Although the joint ML detection can achieve optimal performance, it suffers from high computational complexity. Therefore, it is usually not feasible to apply the joint ML detector in practical GOMIMO systems.

3.2. ZF-ML Detection

In order to avoid the high computational complexity of joint ML detection, a low-complexity ZF-ML detection scheme can be applied in GOMIMO systems, which is basically a three-step detection scheme [15,30]. In the first step, ZF equalization is performed for MIMO demultiplexing. The estimate of the transmitted signal vector $\mathbf{x}$ after ZF equalization can be obtained by

$${\widehat{\mathbf{x}}}_{\mathrm{ZF}}={\mathbf{H}}^{†}\mathbf{y}=\mathbf{x}+{\mathbf{H}}^{†}\mathbf{n},$$

(8)

where ${\mathbf{H}}^{†}$ denotes the pseudoinverse of $\mathbf{H}$ [10].

In the second step, ML detection is executed to obtain the estimate of the spatial index vector according to ${\widehat{\mathbf{x}}}_{\mathrm{ZF}}$. Finally, in the third step, the estimate of the constellation symbol vector can be obtained accordingly by using ${\widehat{\mathbf{x}}}_{\mathrm{ZF}}$ and the estimate of the spatial index vector. For more details about the principle of ZF-ML detection for GOMIMO systems, please refer to our previous work [15].

Compared with joint ML detection, the computational complexity of ZF-ML detection is significantly reduced. Nevertheless, the performance of ZF-ML detection is also largely degraded in comparison to that of joint ML detection, which can be explained as follows. On the one hand, ZF equalization inevitably causes severe noise amplification due to the high channel correlation in typical MIMO-OWC systems [8], which might greatly degrade the performance of GOMIMO systems. On the other hand, the detection error of spatial symbols might propagate to the estimation of the constellation symbols [31], which leads to further substantial performance degradation of GOMIMO systems.

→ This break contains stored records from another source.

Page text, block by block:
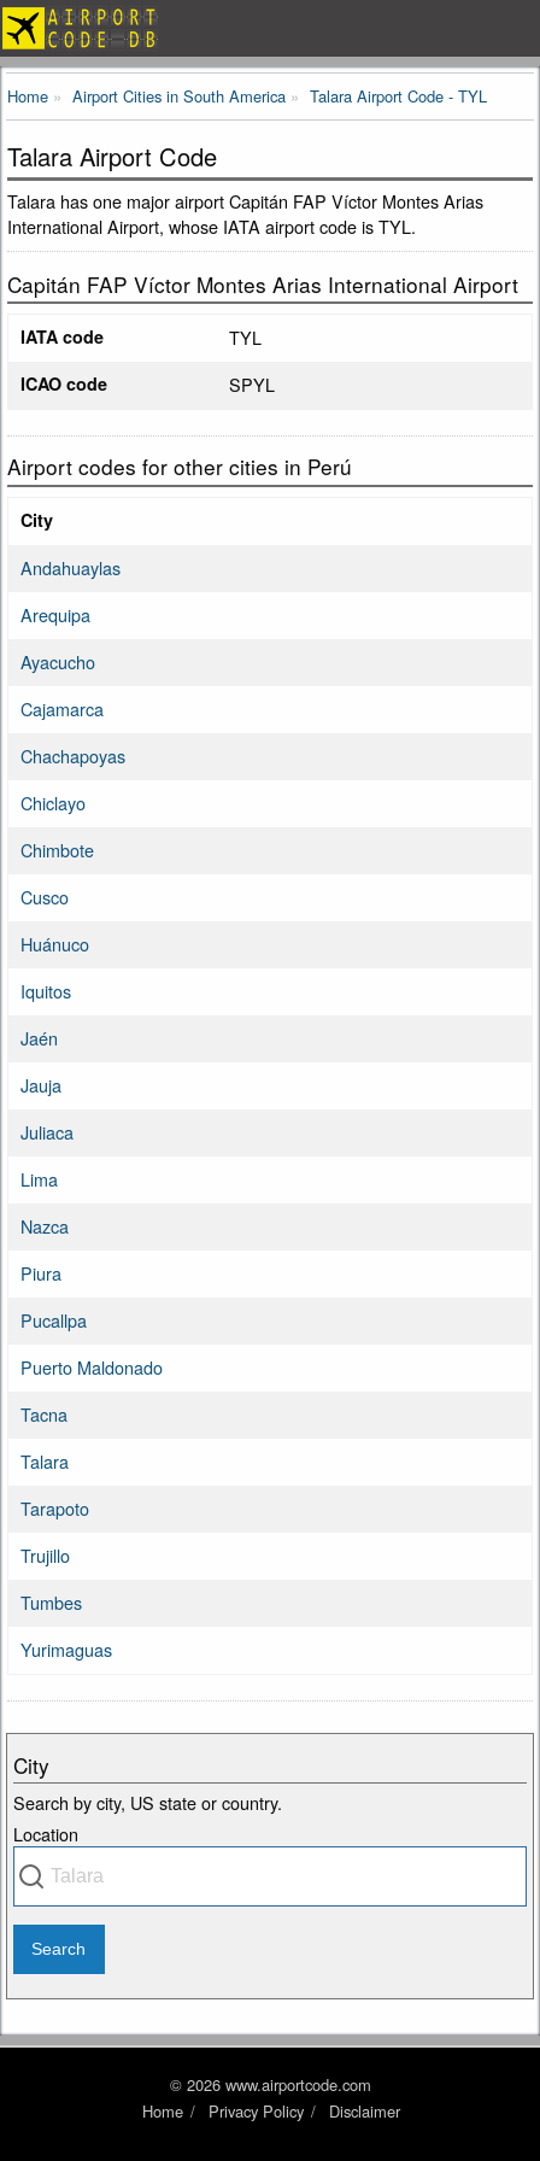
Home Airport Cities in South America Talara Airport Code - TYL
Talara Airport Code
Talara has one major airport Capitán FAP Víctor Montes Arias
International Airport, whose IATA airport code is TYL.
Capitán FAP Víctor Montes Arias International Airport
IATA code TYL
ICAO code SPYL
Airport codes for other cities in Perú
City
Andahuaylas
Arequipa
Ayacucho
Cajamarca
Chachapoyas
Chiclayo
Chimbote
Cusco
Huánuco
Iquitos
Jaén
Jauja
Juliaca
Lima
Nazca
Piura
Pucallpa
Puerto Maldonado
Tacna
Talara
Tarapoto
Trujillo
Tumbes
Yurimaguas
City
Search by city, US state or country.
Location
© 2026 www.airportcode.com
Home
Privacy Policy Disclaimer
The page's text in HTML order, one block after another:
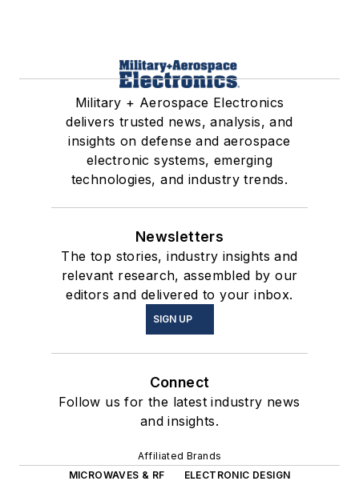
Military + Aerospace Electronics
delivers trusted news, analysis, and
insights on defense and aerospace
electronic systems, emerging
technologies, and industry trends.
Newsletters
The top stories, industry insights and
relevant research, assembled by our
editors and delivered to your inbox.
SIGN UP
Connect
Follow us for the latest industry news
and insights.
Affiliated Brands
MICROWAVES & RF
ELECTRONIC DESIGN

3.3. CSI-Based ZF-DNN Detection

To efficiently address both the high computational complexity issue of joint ML detection and the noise-amplification and error-propagation issues of ZF-ML detection, a ZF-DNN detection has been proposed for GOSMP systems in [27]. The key idea of the ZF-DNN detection scheme is to employ a feedforward DNN module to directly and simultaneously estimate the transmitted spatial and constellation bits by taking the ZF equalized signal vector ${\widehat{\mathbf{x}}}_{\mathrm{ZF}}$ as input. For more details about the implementation of the ZF-DNN detector, please refer to [31,32]. In a word, the feedforward DNN module can fulfill the tasks of spatial index vector estimation, constellation symbol vector estimation, spatial symbol demodulation, and constellation symbol demodulation at the same time. Simulation results in [27] clearly show that, by selecting a proper training signal-to-noise ratio (SNR), the ZF-DNN detector can achieve nearly the same BER performance as the optimal joint ML detector, but with a significantly reduced computational complexity.

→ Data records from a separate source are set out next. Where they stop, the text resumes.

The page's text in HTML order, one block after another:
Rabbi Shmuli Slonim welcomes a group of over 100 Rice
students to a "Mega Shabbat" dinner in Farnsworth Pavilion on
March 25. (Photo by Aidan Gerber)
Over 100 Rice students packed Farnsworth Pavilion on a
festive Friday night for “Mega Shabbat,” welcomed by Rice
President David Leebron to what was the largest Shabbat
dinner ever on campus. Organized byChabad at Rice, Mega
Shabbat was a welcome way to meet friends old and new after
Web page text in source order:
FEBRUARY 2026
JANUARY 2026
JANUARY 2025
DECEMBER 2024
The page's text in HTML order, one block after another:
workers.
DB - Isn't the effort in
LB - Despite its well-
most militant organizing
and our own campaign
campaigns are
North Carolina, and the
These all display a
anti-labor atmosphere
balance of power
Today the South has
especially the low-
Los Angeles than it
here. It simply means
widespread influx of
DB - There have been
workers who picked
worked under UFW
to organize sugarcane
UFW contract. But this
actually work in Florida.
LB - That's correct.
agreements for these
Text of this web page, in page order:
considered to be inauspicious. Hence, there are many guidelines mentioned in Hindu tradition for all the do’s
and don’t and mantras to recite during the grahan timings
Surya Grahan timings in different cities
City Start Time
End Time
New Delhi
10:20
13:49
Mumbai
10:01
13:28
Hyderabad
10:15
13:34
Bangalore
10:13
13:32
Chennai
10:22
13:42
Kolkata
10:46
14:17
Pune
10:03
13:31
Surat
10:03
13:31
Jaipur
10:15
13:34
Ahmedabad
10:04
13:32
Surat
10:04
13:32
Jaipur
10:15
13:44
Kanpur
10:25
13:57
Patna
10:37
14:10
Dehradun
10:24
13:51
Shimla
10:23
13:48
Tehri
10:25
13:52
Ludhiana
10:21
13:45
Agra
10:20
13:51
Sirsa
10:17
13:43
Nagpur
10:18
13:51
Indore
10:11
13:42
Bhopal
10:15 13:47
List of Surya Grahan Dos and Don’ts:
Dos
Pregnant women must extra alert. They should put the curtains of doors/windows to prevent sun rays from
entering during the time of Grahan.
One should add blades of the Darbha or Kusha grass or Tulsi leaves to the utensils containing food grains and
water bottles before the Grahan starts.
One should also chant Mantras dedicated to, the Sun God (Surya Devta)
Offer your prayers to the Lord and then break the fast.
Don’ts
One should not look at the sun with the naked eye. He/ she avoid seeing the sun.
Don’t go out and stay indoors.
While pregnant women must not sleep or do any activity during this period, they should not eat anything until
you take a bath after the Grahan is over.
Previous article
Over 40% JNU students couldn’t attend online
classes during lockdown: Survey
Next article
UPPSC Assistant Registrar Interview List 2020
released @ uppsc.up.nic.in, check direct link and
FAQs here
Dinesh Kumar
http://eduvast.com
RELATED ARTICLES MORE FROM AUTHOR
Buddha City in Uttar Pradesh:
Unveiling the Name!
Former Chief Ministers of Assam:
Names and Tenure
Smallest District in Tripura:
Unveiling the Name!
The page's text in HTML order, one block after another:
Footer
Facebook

Despite the near-optimal BER performance and low computational complexity of the ZF-DNN detector, it takes the ZF equalized signal vector ${\widehat{\mathbf{x}}}_{\mathrm{ZF}}$ as the input of the feedforward DNN module. As per (8), ${\widehat{\mathbf{x}}}_{\mathrm{ZF}}$ is obtained by multiplying the received signal vector $\mathbf{y}$ with ${\mathbf{H}}^{†}$, i.e., the pseudoinverse of the channel matrix $\mathbf{H}$. Generally, the CSI (i.e., the channel matrix) can be efficiently estimated by transmitting training symbols [28]. Nevertheless, the use of training symbols for accurate CSI estimation inevitably reduces the achievable data rate of GOMIMO systems, especially for low SNR scenarios. Furthermore, because the channel matrix is highly related to the specific location of the MIMO receiver, i.e., the PD array, channel estimation needs to be executed instantaneously with the change of receiver location. In consequence, instantaneous channel estimation inevitably introduces additional communication time delay and computational complexity in practical GOMIMO systems.

3.4. Proposed CSI-Free DNN Detection

Considering the many disadvantages of CSI-based ZF-DNN detection due to the requirement of instantaneous CSI for ZF equalization, in this work, we for the first time propose a novel CSI-free DNN detection scheme for GOMIMO systems. Figure 2 depicts the schematic diagram of the proposed CSI-free DNN detector, which consists of a preprocessing module and a feedforward DNN module. It can be seen that a preprocessing module is placed in front of the feedforward DNN module in the proposed CSI-free DNN detector, which is the key to dealing with the impact of MIMO transmission through free-space channels and hence realize detection without the need of CSI. Specifically, as can be found from (1), the impact of MIMO transmission on the transmitted signal vector $\mathbf{x}$ can be characterized from the following two aspects. First, because the channel coefficients in typical MIMO-OWC systems are within the region from ${10}^{-6}$ to ${10}^{-4}$ [8,33], the electrical path loss caused by MIMO transmission is about 80 to 120 dB. Secondly, MIMO transmission also inevitably leads to channel crosstalk, which might cause severe ICI, especially for GOSMP systems. As a result, the designed preprocessing module should be able to address both the path loss issue and the channel crosstalk issue caused by MIMO transmission.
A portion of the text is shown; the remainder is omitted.